Cette fois, pas de Montmireil, mais un Borel ! Presque la même année, Jules Gouffé indique que le mot « glacer » sapplique aux entremets que l’on prépare à la glace, tels que nesselrode, chateaubriand (encore avec un d), etc. Il donne une recette de « sauce à la maître d’hôtel liée, dite chateaubriand », faite de vin blanc, glace de viande, espagnole, liée au beurre maître d’hôtel (beurre, persil, sel, poivre, citron)… d’ailleurs avec une indication intéressante : « Ce beurre ne doit être manié que pour faire le mélange ; on l’userait si on le travaillait trop longtemps ».
Puis il indique une recette d’aloyau, avec cette sauce, un filet chateaubriand, avec des tranches de filet de bœuf, des pommes de terre taillées en olives et sautées au beurre et une sauce chateaubriand
Et, finalement, je trouve dans son livre la recette d’une pâtisserie du nom de châteaubriant… mais avec un accent circonflexe, et un t final ! Ce serait une croustade faite de pâte à napolitain, garnie de crème glacée (jaunes d’oeuf, sucre, crème) avec des fruits cuits dans le sucre, avec du marasquin. La clé du mystère, la fin de toutes les confusions, tient dans une « observation sur le Châteaubriant et sur la Sicilienne » : « Le créateur de ces deux entremets, le Châteaubriant et la Sicilienne, est M. Montmirel, assez connu de quiconque s’occupe de cuisine pour qu’il soit superflu de rappeler ses titres. Je donne les deux recettes exactement telles qu’il me les a communiquées lui-même. On fait des Châteaubriant et des Siciliennes de toutes les manières, mais je puis garantir que les recettes que j’indique sont les seules véritablement conformes aux procédés de l’inventeur ».

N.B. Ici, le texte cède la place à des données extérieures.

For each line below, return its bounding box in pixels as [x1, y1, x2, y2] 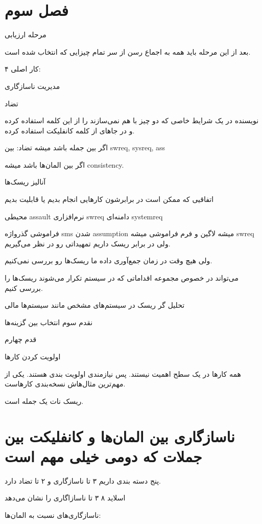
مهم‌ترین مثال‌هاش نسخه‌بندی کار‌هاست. [5, 378, 126, 389]
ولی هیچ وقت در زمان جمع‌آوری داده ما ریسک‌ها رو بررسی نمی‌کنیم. [5, 255, 212, 266]
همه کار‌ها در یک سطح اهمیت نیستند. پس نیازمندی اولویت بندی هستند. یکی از [5, 368, 241, 379]
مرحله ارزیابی [5, 29, 46, 40]
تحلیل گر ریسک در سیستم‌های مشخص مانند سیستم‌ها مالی [5, 300, 185, 310]
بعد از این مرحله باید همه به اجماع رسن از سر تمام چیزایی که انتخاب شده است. [5, 46, 251, 57]
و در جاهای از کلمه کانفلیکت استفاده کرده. [5, 125, 135, 135]
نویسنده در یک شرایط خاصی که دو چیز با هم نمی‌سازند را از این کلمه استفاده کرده [5, 115, 259, 126]
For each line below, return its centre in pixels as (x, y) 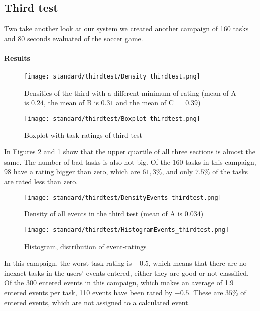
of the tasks (230, 171)
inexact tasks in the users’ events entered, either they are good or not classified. (126, 273)
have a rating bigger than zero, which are (77, 171)
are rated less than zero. (41, 181)
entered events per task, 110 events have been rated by (88, 292)
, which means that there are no (198, 263)
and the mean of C (145, 102)
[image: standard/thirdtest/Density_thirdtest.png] (112, 77)
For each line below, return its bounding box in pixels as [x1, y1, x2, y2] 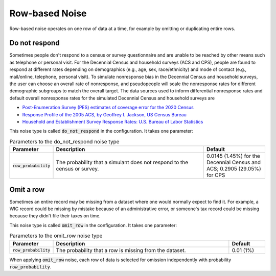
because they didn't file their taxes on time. [9, 213, 101, 219]
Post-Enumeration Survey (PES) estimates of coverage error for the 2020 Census [22, 105, 194, 111]
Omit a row [9, 185, 45, 194]
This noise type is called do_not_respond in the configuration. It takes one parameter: [9, 128, 194, 134]
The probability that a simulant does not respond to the [56, 159, 189, 166]
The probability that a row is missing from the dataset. [56, 246, 186, 254]
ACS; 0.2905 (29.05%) [206, 165, 261, 172]
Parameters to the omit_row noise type [9, 232, 103, 239]
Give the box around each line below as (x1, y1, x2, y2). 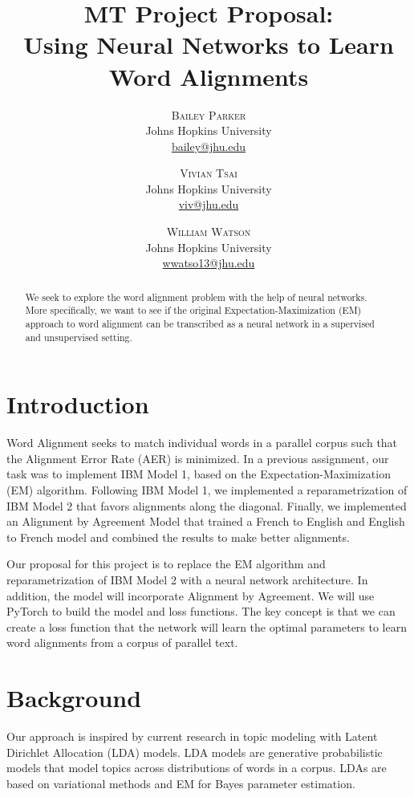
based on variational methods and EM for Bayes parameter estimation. (6, 775, 355, 791)
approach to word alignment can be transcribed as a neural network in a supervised (25, 316, 375, 330)
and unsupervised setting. (25, 330, 132, 344)
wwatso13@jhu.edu (162, 254, 255, 271)
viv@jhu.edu (178, 196, 239, 213)
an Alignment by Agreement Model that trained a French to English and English (6, 513, 405, 530)
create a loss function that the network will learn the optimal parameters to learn (6, 618, 407, 635)
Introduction (6, 388, 149, 421)
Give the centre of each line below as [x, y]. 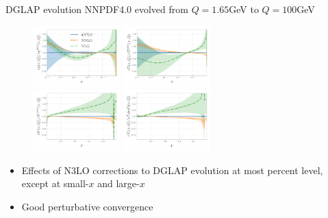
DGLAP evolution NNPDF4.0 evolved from [97, 9]
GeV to [244, 9]
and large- [118, 183]
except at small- [55, 183]
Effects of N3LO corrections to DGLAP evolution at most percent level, [172, 170]
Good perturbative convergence [87, 207]

Finalement, c’est très clair :
1. Un chateaubriand, sans accent circonflexe et avec un d, est une pièce de viande épaisse, servie avec une sauce à la maître d’hôtel liée, dite chateaubriand, faite de vin blanc, glace de viande, espagnole, liée au beurre maître d’hôtel (beurre, persil, sel, poivre, citron). Et ce n’est pas Montmireil (ni Montmareil, comme on le lit parfois) qui la prépara, mais Borel.
2. Un châteaubriant, avec accent circonflexe et avec un t final, est une pâtisserie : un socle et une bordure de pâte à napolitain, et une garniture en crème glacée au marasquin, qui accompagne des fruits cuits au sirop.